Lifelong learning in 2020: employees in control

Offline, but increasingly online too. And not just during working hours at the office, but also in their spare time, at home and elsewhere. Since employees today learn and train very differently compared to ten years ago, the concept of 'lifelong learning' at grid operator Elia will take on a completely different look and feel.

Lifelong learning is high on the agenda of every company today. But might the bar be even a bit higher at a technology company like Elia? 

Shanna Jacobs (HR Selection & Recruitment Manager at Elia): "The digital transition is definitely one of our major spearheads for the coming years. This involves not only the strategic optimisation of our grid – thanks to the use of digital technology – but also the digitalisation of our entire learning and training environment."

Evelyne Driane (Head of Talent Management at Elia): "In essence, it boils down to letting employees acquire the right skills and mindset to successfully support this radical digital change. Flexibility and eagerness to learn are key concepts: anyone who starts working here must have a number of basic skills, but above all they must be capable of and willing to learn continuously, because a lot of expertise and skills that this company will need tomorrow or the day after tomorrow cannot be found on the market today."

Shanna Jacobs: "That is precisely why we are increasingly focusing on attitude when we recruit new employees: the agility and openness to learn largely determine a person's future potential."

How many new vacancies does Elia fill each year on average?

Shanna Jacobs: "We've already filled 93 this year, but a third of those were filled internally. By the end of this year, we will have more than 1,400 employees in Belgium."

Shanna Jacobs: "Lifelong learning primarily builds on the drive and motivation of employees themselves. We now know that employees who receive such a wide range of training are also happier and more motivated in their job. So yes, our wide range should also help to convince good candidates."

What does that mean in concrete terms? Are all employees required to complete a fixed number of hours of training each year, and which offerings can they choose from?

Evelyne Driane: "For the technical profiles, the minimum training path is more or less fixed, because they also regularly need new technical and safety training and must obtain certain certificates. We also encourage them and all our other employees to decide as much as possible for themselves which courses they would like to take for their own personal development. This involves both in-house training and external programmes, which they can suggest themselves. On average, every employee here takes 5 to 7 days of training every year."

With external training courses you can of course go in any direction. How do you keep things on track?

Shanna Jacobs: "We do check whether a given training course fits into someone's personal development plan. But we often notice that inspiration from outside can in the long term yield great added value. Sometimes such training can even have nothing whatsoever to do with the employee’s current position, but it is very valuable with a view to securing and performing a new job within the company."

What does the training on offer look like today?

Evelyne Driane: "There are multiple channels, including our brand-new digital platform – the Elia Group Digital Academy – that we launched last summer.

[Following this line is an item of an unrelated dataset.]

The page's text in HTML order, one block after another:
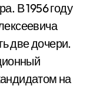
В 1956 году
две дочери.
на
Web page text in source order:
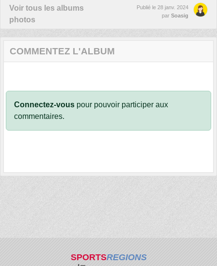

Obviously, we'd already had an extensive catalogue of training courses for some time, but via this online platform all our employees now have unlimited access to a huge range of online training courses. This includes training courses via LinkedIn and other external providers as well as e-books, podcasts and YouTube videos. Of course, our aim is not for employees to learn to play the piano via our digital academy (laughs), so we curated an extensive selection from the immense online offering. The starting point is those future skills that will help us to roll out our digital business strategy."

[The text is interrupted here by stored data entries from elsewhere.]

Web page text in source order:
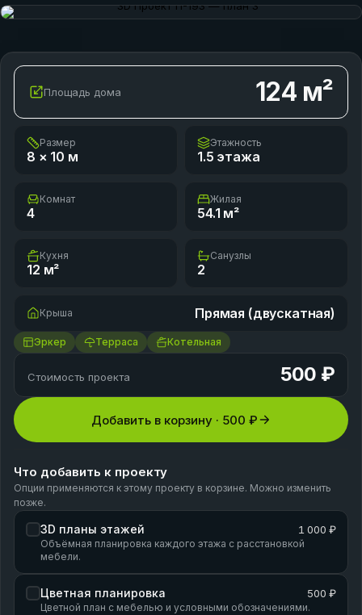
Площадь дома 124 м²
Размер
8 × 10 м
Этажность
1.5 этажа
Комнат
4
Жилая
54.1 м²
Кухня
12 м²
Санузлы
2
Крыша Прямая (двускатная)
Эркер Терраса Котельная
Стоимость проекта 500 ₽
Добавить в корзину · 500 ₽
Что добавить к проекту
Опции применяются к этому проекту в корзине. Можно изменить
позже.
3D планы этажей 1 000 ₽
Объёмная планировка каждого этажа с расстановкой
мебели.
Цветная планировка 500 ₽
Цветной план с мебелью и условными обозначениями.

"This new platform is not only free and very user-friendly, it is also accessible to every employee any time day and night. In the office, at home or even during their free time if they want... Why not? People want to decide for themselves how and when they learn. Some would like to specialise further, while others are more likely to look for completely new areas of knowledge. We already have 1,500 topics available on the platform and the range will undoubtedly expand over time."

Freedom and happiness: Is that the new success formula for encouraging lifelong learning?

Shanna Jacobs: "If you give people the opportunity to make their own choices, they are usually also more intrinsically motivated. There are of course the compulsory technical courses, but you mainly develop on the basis of your own interests and motivation. We are now responding to this in concrete terms, with a range that is as broad and accessible as possible – within predefined guidelines."

Evelyne Driane: "It is important that we explicitly position our new digital platform as a voluntary self-learning tool and are pleased that it has been so well received within Elia."

Nest – Elia's very own incubator

Earlier this year Elia launched the Nest project, a completely innovative and atypical learning concept that is all about trying something out and learning from the experience. "It's like an in-company mini-incubator," explains Shanna Jacobs, HR Selection & Recruitment Manager at Elia. "An employee or group of employees submits a proposal to develop something totally new from scratch, the aim being to find out whether there is future for it in the company. We then assess the proposals and put together a team that can work on it at least three days a week for about 12 weeks. This group feeling and the relatively short period of focus on the idea are essential to this kind of mini-incubator."

"We also provide the teams with their own space and, if necessary, an external testing environment to develop their proof of concept. If it's a bullseye, then we of course integrate the Nest project into our regular business afterwards." In fact, four Nest projects are ready to go. "That is the essence of learning at the workplace: thinking completely outside the box and then learning through experience. In fact, the path taken to implement the concept is almost as important as the idea itself."